Stored entries —
_____

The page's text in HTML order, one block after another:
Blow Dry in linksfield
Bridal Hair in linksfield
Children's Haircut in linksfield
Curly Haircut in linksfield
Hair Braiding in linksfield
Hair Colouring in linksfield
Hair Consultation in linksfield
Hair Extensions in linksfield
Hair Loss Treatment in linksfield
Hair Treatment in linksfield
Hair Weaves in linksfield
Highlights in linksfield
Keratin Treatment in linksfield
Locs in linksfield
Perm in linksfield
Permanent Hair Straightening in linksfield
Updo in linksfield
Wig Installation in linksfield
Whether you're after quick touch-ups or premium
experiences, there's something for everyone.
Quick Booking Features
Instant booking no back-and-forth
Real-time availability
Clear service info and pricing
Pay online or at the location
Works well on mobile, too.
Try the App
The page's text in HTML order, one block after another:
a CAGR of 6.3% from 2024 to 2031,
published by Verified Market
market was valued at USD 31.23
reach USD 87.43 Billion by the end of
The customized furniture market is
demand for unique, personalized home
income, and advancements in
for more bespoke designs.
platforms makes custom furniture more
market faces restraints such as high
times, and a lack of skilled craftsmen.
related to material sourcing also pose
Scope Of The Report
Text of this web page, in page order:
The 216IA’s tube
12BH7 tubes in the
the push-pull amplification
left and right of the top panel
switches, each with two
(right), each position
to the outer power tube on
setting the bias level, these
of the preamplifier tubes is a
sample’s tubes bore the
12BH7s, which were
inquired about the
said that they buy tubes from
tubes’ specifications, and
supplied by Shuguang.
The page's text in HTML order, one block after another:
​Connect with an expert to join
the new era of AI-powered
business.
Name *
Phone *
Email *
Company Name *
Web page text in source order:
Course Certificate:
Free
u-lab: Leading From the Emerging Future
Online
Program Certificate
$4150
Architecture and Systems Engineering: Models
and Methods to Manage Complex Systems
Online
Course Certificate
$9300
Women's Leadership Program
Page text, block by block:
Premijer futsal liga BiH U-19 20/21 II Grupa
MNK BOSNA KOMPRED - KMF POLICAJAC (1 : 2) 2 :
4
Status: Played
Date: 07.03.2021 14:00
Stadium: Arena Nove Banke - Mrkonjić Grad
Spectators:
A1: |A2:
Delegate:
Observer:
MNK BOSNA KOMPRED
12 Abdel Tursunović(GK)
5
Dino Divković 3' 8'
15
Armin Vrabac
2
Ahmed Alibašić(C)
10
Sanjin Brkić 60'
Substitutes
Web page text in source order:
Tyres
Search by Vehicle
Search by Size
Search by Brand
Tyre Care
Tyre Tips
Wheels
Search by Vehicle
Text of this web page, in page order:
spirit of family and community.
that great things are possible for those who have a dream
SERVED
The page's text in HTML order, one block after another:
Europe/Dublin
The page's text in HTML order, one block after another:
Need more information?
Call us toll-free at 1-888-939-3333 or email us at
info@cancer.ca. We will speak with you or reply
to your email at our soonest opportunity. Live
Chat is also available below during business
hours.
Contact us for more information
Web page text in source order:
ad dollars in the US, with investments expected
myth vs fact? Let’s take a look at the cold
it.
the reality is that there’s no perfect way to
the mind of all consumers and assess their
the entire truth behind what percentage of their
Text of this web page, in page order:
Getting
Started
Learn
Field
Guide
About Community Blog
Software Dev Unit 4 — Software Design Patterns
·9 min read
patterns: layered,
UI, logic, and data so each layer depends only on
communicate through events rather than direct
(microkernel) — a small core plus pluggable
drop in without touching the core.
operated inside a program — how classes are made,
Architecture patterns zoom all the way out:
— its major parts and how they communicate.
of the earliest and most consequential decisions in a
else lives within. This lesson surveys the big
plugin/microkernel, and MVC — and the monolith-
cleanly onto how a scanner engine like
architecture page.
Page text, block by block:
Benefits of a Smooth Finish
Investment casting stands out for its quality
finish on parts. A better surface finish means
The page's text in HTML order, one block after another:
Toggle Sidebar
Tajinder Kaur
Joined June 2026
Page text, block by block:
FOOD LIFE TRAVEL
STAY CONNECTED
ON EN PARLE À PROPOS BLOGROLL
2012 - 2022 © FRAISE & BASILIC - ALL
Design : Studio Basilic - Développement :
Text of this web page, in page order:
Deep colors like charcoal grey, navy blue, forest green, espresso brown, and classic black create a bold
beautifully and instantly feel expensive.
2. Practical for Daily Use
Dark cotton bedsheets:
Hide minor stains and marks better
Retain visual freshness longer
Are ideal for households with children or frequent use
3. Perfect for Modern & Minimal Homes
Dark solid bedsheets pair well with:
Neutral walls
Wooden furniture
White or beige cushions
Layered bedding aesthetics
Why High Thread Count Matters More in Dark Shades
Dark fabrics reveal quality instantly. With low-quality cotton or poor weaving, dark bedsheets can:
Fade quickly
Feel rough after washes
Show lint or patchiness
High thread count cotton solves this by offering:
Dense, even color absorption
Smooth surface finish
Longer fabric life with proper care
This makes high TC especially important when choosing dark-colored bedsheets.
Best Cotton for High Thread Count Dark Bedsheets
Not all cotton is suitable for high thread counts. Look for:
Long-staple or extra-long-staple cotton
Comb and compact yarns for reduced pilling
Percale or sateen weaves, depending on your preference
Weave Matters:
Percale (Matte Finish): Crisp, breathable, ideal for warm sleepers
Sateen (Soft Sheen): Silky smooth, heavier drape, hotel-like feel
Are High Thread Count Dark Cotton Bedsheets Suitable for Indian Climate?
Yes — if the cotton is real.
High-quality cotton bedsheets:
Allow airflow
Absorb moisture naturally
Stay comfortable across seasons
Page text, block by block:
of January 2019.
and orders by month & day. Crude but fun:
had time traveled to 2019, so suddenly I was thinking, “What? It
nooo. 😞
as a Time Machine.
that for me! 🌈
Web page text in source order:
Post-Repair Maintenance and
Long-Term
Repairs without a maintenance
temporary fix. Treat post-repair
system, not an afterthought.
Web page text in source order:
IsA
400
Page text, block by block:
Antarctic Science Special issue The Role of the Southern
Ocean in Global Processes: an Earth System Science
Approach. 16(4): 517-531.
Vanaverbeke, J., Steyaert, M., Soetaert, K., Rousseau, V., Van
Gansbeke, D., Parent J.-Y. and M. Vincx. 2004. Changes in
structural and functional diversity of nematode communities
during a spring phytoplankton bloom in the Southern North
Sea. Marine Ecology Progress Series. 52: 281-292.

_____

Brief —
If a line in the entries includes the word "microkernel", copy that line out.

Solution for this task —
(microkernel) — a small core plus pluggable
plugin/microkernel, and MVC — and the monolith-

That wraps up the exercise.